* _PROBLEM TO WORK ON_:
Reproduce every record below, character by character.

* _SOURCE DATA_:
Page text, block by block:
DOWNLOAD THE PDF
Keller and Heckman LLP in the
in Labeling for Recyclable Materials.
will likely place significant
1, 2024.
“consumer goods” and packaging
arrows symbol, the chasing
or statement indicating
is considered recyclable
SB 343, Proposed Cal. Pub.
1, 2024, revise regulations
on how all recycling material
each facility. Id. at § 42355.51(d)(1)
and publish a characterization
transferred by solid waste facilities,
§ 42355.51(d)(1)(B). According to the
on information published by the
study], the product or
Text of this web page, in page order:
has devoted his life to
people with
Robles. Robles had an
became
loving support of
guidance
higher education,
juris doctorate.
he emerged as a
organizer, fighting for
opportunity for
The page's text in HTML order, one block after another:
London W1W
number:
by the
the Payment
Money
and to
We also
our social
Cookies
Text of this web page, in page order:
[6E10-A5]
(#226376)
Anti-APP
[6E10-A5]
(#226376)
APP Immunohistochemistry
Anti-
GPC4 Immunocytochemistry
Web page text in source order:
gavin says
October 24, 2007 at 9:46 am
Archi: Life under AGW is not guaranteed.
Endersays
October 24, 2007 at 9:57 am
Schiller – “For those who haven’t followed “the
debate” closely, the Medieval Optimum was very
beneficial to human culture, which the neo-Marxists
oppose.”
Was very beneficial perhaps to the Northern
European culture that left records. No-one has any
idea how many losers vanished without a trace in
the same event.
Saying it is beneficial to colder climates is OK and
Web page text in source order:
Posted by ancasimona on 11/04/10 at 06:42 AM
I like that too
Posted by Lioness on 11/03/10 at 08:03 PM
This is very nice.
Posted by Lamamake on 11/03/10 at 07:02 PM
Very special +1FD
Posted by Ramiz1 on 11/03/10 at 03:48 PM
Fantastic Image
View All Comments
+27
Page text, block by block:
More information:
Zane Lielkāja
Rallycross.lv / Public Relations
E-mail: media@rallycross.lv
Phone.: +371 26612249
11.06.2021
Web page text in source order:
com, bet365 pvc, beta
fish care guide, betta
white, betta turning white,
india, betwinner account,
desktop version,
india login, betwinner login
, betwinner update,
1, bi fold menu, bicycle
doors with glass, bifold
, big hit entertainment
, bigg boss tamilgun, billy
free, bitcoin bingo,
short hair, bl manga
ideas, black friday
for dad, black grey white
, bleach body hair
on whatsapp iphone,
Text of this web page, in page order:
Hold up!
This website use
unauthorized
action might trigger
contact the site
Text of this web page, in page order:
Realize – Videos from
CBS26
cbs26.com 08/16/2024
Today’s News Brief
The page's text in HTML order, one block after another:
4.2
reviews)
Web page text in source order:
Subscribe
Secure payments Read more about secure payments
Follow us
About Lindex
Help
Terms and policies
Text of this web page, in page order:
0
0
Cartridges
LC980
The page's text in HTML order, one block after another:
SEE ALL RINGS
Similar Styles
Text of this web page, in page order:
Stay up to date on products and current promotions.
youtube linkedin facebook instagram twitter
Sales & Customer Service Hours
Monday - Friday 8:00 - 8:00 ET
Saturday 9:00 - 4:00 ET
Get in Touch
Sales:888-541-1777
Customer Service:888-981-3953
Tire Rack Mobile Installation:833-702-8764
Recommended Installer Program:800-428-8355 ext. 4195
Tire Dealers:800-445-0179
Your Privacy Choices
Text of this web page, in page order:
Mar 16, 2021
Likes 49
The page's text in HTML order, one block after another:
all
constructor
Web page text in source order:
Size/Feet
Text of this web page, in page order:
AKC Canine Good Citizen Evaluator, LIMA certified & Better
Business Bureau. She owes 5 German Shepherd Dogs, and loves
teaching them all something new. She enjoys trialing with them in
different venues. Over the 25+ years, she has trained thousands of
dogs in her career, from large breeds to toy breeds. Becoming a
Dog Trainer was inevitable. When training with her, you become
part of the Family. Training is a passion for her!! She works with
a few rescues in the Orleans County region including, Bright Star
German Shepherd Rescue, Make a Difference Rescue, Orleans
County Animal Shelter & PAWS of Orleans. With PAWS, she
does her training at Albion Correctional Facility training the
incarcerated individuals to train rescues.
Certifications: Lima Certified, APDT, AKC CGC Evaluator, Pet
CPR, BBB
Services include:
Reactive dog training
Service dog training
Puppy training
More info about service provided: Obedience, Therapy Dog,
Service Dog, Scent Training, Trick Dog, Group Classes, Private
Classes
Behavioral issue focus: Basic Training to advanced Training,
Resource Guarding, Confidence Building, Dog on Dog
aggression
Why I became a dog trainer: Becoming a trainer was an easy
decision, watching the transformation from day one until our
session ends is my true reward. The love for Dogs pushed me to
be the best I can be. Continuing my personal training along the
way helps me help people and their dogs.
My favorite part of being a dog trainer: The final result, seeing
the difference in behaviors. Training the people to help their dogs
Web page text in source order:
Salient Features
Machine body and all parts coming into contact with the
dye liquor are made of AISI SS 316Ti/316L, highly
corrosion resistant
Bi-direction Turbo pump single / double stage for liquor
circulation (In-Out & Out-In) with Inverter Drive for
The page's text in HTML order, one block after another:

* _RESPONSE BOX_:
Page text, block by block:
DOWNLOAD THE PDF
Keller and Heckman LLP in the
in Labeling for Recyclable Materials.
will likely place significant
1, 2024.
“consumer goods” and packaging
arrows symbol, the chasing
or statement indicating
is considered recyclable
SB 343, Proposed Cal. Pub.
1, 2024, revise regulations
on how all recycling material
each facility. Id. at § 42355.51(d)(1)
and publish a characterization
transferred by solid waste facilities,
§ 42355.51(d)(1)(B). According to the
on information published by the
study], the product or
Text of this web page, in page order:
has devoted his life to
people with
Robles. Robles had an
became
loving support of
guidance
higher education,
juris doctorate.
he emerged as a
organizer, fighting for
opportunity for
The page's text in HTML order, one block after another:
London W1W
number:
by the
the Payment
Money
and to
We also
our social
Cookies
Text of this web page, in page order:
[6E10-A5]
(#226376)
Anti-APP
[6E10-A5]
(#226376)
APP Immunohistochemistry
Anti-
GPC4 Immunocytochemistry
Web page text in source order:
gavin says
October 24, 2007 at 9:46 am
Archi: Life under AGW is not guaranteed.
Endersays
October 24, 2007 at 9:57 am
Schiller – “For those who haven’t followed “the
debate” closely, the Medieval Optimum was very
beneficial to human culture, which the neo-Marxists
oppose.”
Was very beneficial perhaps to the Northern
European culture that left records. No-one has any
idea how many losers vanished without a trace in
the same event.
Saying it is beneficial to colder climates is OK and
Web page text in source order:
Posted by ancasimona on 11/04/10 at 06:42 AM
I like that too
Posted by Lioness on 11/03/10 at 08:03 PM
This is very nice.
Posted by Lamamake on 11/03/10 at 07:02 PM
Very special +1FD
Posted by Ramiz1 on 11/03/10 at 03:48 PM
Fantastic Image
View All Comments
+27
Page text, block by block:
More information:
Zane Lielkāja
Rallycross.lv / Public Relations
E-mail: media@rallycross.lv
Phone.: +371 26612249
11.06.2021
Web page text in source order:
com, bet365 pvc, beta
fish care guide, betta
white, betta turning white,
india, betwinner account,
desktop version,
india login, betwinner login
, betwinner update,
1, bi fold menu, bicycle
doors with glass, bifold
, big hit entertainment
, bigg boss tamilgun, billy
free, bitcoin bingo,
short hair, bl manga
ideas, black friday
for dad, black grey white
, bleach body hair
on whatsapp iphone,
Text of this web page, in page order:
Hold up!
This website use
unauthorized
action might trigger
contact the site
Text of this web page, in page order:
Realize – Videos from
CBS26
cbs26.com 08/16/2024
Today’s News Brief
The page's text in HTML order, one block after another:
4.2
reviews)
Web page text in source order:
Subscribe
Secure payments Read more about secure payments
Follow us
About Lindex
Help
Terms and policies
Text of this web page, in page order:
0
0
Cartridges
LC980
The page's text in HTML order, one block after another:
SEE ALL RINGS
Similar Styles
Text of this web page, in page order:
Stay up to date on products and current promotions.
youtube linkedin facebook instagram twitter
Sales & Customer Service Hours
Monday - Friday 8:00 - 8:00 ET
Saturday 9:00 - 4:00 ET
Get in Touch
Sales:888-541-1777
Customer Service:888-981-3953
Tire Rack Mobile Installation:833-702-8764
Recommended Installer Program:800-428-8355 ext. 4195
Tire Dealers:800-445-0179
Your Privacy Choices
Text of this web page, in page order:
Mar 16, 2021
Likes 49
The page's text in HTML order, one block after another:
all
constructor
Web page text in source order:
Size/Feet
Text of this web page, in page order:
AKC Canine Good Citizen Evaluator, LIMA certified & Better
Business Bureau. She owes 5 German Shepherd Dogs, and loves
teaching them all something new. She enjoys trialing with them in
different venues. Over the 25+ years, she has trained thousands of
dogs in her career, from large breeds to toy breeds. Becoming a
Dog Trainer was inevitable. When training with her, you become
part of the Family. Training is a passion for her!! She works with
a few rescues in the Orleans County region including, Bright Star
German Shepherd Rescue, Make a Difference Rescue, Orleans
County Animal Shelter & PAWS of Orleans. With PAWS, she
does her training at Albion Correctional Facility training the
incarcerated individuals to train rescues.
Certifications: Lima Certified, APDT, AKC CGC Evaluator, Pet
CPR, BBB
Services include:
Reactive dog training
Service dog training
Puppy training
More info about service provided: Obedience, Therapy Dog,
Service Dog, Scent Training, Trick Dog, Group Classes, Private
Classes
Behavioral issue focus: Basic Training to advanced Training,
Resource Guarding, Confidence Building, Dog on Dog
aggression
Why I became a dog trainer: Becoming a trainer was an easy
decision, watching the transformation from day one until our
session ends is my true reward. The love for Dogs pushed me to
be the best I can be. Continuing my personal training along the
way helps me help people and their dogs.
My favorite part of being a dog trainer: The final result, seeing
the difference in behaviors. Training the people to help their dogs
Web page text in source order:
Salient Features
Machine body and all parts coming into contact with the
dye liquor are made of AISI SS 316Ti/316L, highly
corrosion resistant
Bi-direction Turbo pump single / double stage for liquor
circulation (In-Out & Out-In) with Inverter Drive for
The page's text in HTML order, one block after another:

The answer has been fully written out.